Data under study -

========

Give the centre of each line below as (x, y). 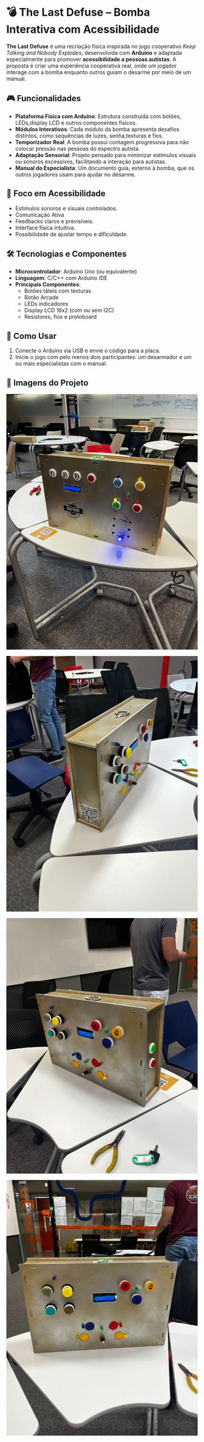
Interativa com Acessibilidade (83, 30)
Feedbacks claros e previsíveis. (54, 221)
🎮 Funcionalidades (44, 99)
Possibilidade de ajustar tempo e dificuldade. (71, 234)
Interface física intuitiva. (45, 228)
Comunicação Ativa (39, 215)
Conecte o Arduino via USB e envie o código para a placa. (88, 350)
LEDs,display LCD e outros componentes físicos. (76, 122)
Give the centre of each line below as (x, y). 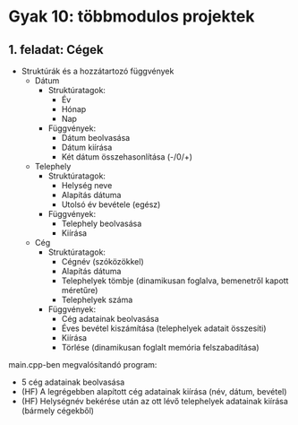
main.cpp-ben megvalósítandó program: (83, 364)
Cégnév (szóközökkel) (102, 261)
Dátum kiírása (87, 147)
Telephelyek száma (97, 299)
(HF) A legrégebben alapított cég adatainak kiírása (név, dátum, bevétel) (154, 391)
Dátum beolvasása (96, 138)
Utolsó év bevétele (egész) (111, 204)
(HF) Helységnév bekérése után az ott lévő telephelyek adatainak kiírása (154, 401)
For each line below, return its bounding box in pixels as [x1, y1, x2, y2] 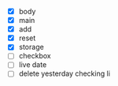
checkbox [18, 51, 52, 61]
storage [18, 43, 44, 52]
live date [18, 60, 47, 69]
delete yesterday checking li [18, 69, 111, 78]
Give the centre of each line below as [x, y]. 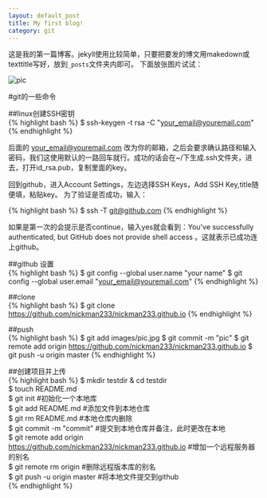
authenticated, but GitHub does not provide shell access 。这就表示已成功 [130, 237]
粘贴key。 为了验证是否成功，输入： [88, 195]
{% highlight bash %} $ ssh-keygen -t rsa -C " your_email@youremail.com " [132, 123]
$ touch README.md [43, 389]
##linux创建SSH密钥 [42, 114]
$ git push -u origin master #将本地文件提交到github [94, 477]
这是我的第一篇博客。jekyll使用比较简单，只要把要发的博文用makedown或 [129, 54]
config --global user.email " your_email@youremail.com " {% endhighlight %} [133, 281]
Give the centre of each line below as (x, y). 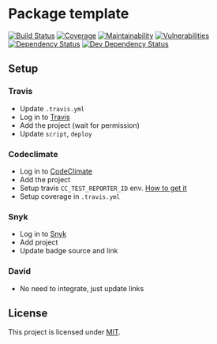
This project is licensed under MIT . (64, 332)
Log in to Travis (45, 117)
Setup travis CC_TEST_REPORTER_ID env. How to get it (103, 188)
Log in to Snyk (43, 234)
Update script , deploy (56, 133)
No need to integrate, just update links (82, 288)
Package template (69, 14)
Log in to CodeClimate (56, 171)

========

Exercise aim - Could you repeat, exactly, only the lines above starting at the one that has "(HF) A legrégebben" and stopping after the one that has "Package template (69, 14)", without the pictures?

Expected output -
(HF) A legrégebben alapított cég adatainak kiírása (név, dátum, bevétel) (154, 391)
Dátum beolvasása (96, 138)
Utolsó év bevétele (egész) (111, 204)
(HF) Helységnév bekérése után az ott lévő telephelyek adatainak kiírása (154, 401)
For each line below, return its bounding box in pixels as [x1, y1, x2, y2] 
checkbox [18, 51, 52, 61]
storage [18, 43, 44, 52]
live date [18, 60, 47, 69]
delete yesterday checking li [18, 69, 111, 78]
Give the centre of each line below as [x, y]. 
authenticated, but GitHub does not provide shell access 。这就表示已成功 [130, 237]
粘贴key。 为了验证是否成功，输入： [88, 195]
{% highlight bash %} $ ssh-keygen -t rsa -C " your_email@youremail.com " [132, 123]
$ touch README.md [43, 389]
##linux创建SSH密钥 [42, 114]
$ git push -u origin master #将本地文件提交到github [94, 477]
这是我的第一篇博客。jekyll使用比较简单，只要把要发的博文用makedown或 [129, 54]
config --global user.email " your_email@youremail.com " {% endhighlight %} [133, 281]
Give the centre of each line below as (x, y). 
This project is licensed under MIT . (64, 332)
Log in to Travis (45, 117)
Setup travis CC_TEST_REPORTER_ID env. How to get it (103, 188)
Log in to Snyk (43, 234)
Update script , deploy (56, 133)
No need to integrate, just update links (82, 288)
Package template (69, 14)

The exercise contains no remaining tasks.